While it is easy to spot the error in a church that caters to every possible whim of preference so that no one is ever the slightest bit uncomfortable (and that includes, in this case, being offended by the gospel; in five to ten visits I never once heard the biblical gospel proclaimed) this is a log in the eye situation for many. Many wander from church to church looking for the kind of music, or youth ministry, or small group program, or women’s ministry etc. that exactly suits their tastes. In other words, they church shop.
Once that consumer mentality is adopted it is a very short slide to Osteenesque self idolatry. When preferences and tastes are served instead of God and His people He is not truly being worshiped. Musical styles, bible versions, small group ministry, youth ministry (or the absence of small group or youth ministry) functionally become more important that actual worship of God.
I want to share with you an excerpt of an email I received from a visitor to our church, that hit my inbox less than 20 minutes after the conclusion of the service:
My name is XXXXX and was a first time visitor. I really didn’t feel that welcome and sorry to say that I didn’t really feel the uplifting joy or presence of the Lord. Granted you have a little different format that I am accustomed to I was looking forward to an uplifting service…
In all fairness, I doubt anyone left feeling very “uplifted” that day; the passage I preached was Mark 9:42-50, Jesus’ call for the radical amputation of everything that might cause you to sin.
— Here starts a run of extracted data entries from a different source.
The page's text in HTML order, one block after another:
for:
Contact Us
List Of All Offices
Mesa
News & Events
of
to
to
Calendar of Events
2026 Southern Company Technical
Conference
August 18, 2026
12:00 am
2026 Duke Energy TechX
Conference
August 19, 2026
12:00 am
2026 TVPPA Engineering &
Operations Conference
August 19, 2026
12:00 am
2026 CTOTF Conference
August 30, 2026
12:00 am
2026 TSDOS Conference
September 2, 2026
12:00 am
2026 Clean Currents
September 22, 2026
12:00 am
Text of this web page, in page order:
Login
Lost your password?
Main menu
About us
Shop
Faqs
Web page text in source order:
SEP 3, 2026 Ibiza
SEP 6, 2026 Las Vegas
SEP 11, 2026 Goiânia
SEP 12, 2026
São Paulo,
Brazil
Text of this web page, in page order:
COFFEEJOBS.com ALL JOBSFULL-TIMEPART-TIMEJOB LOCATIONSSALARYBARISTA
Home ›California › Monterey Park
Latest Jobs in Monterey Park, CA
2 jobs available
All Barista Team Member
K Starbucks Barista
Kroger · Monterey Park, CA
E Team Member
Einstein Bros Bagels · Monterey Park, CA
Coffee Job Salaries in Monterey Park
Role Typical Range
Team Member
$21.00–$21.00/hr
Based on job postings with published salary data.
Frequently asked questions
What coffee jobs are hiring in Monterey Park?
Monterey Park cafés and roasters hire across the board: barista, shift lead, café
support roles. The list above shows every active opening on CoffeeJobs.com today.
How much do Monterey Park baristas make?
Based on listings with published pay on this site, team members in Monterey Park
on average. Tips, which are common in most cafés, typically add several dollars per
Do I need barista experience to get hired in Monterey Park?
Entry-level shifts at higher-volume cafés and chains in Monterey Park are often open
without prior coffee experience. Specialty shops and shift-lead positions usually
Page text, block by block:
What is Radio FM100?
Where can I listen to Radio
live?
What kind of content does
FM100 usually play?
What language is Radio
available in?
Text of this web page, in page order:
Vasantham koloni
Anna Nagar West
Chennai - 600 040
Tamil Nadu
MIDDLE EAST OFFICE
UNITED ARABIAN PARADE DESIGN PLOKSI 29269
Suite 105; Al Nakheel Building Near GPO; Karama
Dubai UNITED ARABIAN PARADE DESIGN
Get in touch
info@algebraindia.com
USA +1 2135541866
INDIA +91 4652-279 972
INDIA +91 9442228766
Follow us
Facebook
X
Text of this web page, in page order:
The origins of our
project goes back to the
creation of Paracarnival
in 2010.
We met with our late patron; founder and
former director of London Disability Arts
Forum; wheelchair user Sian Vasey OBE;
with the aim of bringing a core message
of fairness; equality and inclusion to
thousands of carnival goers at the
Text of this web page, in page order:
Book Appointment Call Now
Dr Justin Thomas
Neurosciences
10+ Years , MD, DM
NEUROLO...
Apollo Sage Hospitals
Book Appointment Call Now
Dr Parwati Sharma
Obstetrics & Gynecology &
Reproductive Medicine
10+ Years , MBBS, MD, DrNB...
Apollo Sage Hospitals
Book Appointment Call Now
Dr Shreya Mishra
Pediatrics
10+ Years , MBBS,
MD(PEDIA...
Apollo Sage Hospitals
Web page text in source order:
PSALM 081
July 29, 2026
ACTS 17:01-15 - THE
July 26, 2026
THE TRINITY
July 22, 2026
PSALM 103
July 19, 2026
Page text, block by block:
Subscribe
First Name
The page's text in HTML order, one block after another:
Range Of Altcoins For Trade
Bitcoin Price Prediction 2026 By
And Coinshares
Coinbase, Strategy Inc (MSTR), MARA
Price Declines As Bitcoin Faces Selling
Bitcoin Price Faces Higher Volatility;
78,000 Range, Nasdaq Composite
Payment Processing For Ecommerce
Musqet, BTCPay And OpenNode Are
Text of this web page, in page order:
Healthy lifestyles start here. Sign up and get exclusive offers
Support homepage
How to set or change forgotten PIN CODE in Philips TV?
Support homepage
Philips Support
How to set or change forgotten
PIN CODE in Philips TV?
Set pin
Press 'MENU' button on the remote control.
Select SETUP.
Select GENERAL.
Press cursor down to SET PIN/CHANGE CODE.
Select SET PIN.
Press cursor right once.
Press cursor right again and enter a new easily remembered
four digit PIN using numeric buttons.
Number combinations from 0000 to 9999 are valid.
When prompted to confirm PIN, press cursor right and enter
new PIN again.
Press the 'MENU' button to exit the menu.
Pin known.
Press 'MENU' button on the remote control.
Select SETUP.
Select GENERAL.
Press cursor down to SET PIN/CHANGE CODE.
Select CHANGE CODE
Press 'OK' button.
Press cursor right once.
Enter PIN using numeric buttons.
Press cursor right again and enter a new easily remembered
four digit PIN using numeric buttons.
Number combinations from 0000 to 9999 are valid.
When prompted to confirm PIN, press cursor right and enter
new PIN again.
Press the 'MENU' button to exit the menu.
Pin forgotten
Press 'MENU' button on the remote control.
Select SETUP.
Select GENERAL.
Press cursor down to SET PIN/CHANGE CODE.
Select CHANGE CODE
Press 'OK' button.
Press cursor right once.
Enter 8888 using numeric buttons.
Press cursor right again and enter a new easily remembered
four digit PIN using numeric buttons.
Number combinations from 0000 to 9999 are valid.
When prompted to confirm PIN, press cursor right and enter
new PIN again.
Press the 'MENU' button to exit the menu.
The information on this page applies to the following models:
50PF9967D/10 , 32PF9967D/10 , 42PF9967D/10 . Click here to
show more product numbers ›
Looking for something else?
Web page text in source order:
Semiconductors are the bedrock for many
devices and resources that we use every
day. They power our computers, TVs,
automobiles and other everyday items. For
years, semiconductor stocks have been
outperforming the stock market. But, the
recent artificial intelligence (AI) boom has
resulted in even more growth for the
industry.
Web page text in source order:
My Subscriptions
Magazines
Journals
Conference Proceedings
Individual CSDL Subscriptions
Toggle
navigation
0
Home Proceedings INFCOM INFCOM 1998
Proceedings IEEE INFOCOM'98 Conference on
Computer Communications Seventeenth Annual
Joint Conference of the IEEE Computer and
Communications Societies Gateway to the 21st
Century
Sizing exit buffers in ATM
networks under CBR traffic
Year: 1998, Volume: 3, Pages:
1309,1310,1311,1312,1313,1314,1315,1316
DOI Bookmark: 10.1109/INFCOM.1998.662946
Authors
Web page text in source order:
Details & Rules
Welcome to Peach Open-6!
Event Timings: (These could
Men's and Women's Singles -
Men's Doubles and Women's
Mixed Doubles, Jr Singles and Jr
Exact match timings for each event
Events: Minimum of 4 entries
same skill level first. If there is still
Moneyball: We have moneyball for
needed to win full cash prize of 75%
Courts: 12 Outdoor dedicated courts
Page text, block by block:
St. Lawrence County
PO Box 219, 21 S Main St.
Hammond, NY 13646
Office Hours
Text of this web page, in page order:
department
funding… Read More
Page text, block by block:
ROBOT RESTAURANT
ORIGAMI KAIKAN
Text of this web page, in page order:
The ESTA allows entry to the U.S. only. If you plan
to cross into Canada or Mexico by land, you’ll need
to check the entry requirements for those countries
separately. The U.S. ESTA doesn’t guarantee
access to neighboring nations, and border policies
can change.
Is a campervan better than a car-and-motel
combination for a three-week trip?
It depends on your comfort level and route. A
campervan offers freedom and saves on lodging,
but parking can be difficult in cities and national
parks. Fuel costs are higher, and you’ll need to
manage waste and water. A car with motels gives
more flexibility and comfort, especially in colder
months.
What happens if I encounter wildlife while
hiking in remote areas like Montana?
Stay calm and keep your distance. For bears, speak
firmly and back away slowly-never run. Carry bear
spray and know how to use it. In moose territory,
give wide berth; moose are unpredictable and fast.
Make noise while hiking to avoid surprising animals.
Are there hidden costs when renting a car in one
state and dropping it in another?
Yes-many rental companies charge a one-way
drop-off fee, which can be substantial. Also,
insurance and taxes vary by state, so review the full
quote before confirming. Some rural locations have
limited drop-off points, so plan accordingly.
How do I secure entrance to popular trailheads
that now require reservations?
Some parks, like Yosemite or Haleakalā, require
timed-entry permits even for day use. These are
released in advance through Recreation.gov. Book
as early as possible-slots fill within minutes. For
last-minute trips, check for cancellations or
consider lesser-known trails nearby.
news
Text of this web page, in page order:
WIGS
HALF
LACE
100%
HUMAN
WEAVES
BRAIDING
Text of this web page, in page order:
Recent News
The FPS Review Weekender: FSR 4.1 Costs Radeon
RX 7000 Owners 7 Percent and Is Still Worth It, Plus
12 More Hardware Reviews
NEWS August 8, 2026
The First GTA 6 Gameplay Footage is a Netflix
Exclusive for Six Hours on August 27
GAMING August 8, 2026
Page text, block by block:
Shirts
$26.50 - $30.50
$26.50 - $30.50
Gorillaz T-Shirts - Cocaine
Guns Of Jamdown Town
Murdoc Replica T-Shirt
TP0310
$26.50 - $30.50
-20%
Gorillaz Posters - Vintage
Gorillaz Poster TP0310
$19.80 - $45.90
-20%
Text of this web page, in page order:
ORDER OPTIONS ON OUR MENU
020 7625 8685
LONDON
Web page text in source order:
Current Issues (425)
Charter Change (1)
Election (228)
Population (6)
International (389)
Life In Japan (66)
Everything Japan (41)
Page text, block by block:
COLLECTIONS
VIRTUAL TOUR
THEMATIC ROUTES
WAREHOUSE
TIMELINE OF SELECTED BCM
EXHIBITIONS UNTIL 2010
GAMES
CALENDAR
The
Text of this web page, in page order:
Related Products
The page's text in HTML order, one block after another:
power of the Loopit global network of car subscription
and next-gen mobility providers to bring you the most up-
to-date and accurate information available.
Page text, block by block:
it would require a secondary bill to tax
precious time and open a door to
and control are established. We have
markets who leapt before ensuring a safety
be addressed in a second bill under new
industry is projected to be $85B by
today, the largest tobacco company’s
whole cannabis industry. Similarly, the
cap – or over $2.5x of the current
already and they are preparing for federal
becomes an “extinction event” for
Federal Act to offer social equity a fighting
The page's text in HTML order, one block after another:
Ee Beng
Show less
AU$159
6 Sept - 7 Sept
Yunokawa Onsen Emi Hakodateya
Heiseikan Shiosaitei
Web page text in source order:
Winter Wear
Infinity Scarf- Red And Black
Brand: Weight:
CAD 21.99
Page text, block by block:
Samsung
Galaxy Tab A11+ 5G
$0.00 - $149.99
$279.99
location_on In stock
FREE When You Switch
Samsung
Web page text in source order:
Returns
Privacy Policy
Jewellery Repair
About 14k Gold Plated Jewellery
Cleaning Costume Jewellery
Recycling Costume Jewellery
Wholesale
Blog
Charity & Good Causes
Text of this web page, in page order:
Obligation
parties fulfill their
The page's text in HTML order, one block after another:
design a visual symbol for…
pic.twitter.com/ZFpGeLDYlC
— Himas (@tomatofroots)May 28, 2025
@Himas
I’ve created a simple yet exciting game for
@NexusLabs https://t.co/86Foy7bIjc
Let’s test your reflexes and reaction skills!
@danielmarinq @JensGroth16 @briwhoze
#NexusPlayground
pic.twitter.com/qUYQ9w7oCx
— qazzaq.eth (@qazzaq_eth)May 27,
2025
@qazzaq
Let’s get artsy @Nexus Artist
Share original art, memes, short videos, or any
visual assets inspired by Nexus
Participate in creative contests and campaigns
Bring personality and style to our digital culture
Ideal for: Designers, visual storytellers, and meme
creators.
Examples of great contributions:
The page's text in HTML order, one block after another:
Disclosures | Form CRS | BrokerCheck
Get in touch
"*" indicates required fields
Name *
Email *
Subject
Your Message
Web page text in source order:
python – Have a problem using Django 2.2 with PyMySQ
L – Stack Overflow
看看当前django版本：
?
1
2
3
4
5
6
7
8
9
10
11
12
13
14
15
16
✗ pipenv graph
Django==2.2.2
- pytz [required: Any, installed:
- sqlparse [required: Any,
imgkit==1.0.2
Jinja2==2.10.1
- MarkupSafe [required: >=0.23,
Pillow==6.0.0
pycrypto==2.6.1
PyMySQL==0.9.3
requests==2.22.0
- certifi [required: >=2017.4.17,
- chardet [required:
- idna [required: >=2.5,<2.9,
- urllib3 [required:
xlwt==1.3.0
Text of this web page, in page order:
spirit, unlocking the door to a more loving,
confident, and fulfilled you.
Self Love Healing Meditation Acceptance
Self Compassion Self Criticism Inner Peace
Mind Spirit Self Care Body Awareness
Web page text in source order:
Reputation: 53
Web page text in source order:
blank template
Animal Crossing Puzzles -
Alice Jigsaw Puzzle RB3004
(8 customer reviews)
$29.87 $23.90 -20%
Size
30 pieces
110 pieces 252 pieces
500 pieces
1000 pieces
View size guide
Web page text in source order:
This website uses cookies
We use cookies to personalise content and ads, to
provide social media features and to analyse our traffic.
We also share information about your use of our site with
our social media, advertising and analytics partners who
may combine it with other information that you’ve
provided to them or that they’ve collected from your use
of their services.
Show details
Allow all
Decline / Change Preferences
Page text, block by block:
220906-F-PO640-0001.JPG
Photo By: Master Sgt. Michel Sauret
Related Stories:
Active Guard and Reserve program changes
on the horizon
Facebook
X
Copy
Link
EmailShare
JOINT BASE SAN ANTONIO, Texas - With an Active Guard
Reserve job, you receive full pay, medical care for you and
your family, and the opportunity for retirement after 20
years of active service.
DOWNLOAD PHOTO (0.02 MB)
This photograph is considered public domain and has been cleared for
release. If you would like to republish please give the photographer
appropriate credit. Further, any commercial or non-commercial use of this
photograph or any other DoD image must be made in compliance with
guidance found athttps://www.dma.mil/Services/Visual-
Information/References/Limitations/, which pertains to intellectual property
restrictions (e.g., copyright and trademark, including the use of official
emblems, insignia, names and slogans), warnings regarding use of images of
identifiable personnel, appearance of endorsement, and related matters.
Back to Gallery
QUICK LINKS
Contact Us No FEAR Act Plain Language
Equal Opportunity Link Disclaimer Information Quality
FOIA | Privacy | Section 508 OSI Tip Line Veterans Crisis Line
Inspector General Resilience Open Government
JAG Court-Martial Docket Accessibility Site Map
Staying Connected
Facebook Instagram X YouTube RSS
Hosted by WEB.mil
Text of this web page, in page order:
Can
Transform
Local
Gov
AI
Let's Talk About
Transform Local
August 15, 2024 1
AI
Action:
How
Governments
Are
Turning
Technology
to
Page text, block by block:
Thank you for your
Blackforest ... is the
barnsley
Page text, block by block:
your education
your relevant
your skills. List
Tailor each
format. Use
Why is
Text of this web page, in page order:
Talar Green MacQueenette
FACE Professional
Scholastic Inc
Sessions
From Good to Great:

While that passage doesn’t lend itself to making the people feel better about themselves, it does lend itself to a message that convicts and spurs people on toward sanctification and greater obedience to God.
When I read of this person’s disappointment with the format (which included prayer, the singing of worship songs, the reading of scripture and the exposition of the Word) and the emotional impact of the service, I was crestfallen. Not because a visitor wouldn’t be returning, but because the state of the Church in North America is such that sending a consumer complaint letter about the format of the service seems acceptable to someone who claimed to be a lifelong evangelical Christian. The Church had failed this man, if it taught him that the purpose of a worship service was to produce in him the effect he desired, instead of to offer God the adoration that He alone deserves.
The real problem is the expectation that every service is going to be uplifting. The one who should be lifted up in a worship service is God Himself. While worship can at times be uplifting, true worship always draws our attention to the vast gulf between God’s holiness and our sinfulness, a gulf so vast that it could only be bridged by the atoning sacrifice of Christ. It calls us to meditate on the Gospel and to respond in faith in and adoration for our loving savior and glorious God. Anything less is nothing more than self idolatry. In too many cases and too many places Victoria Osteen is right about why people come to church, and it breaks my heart.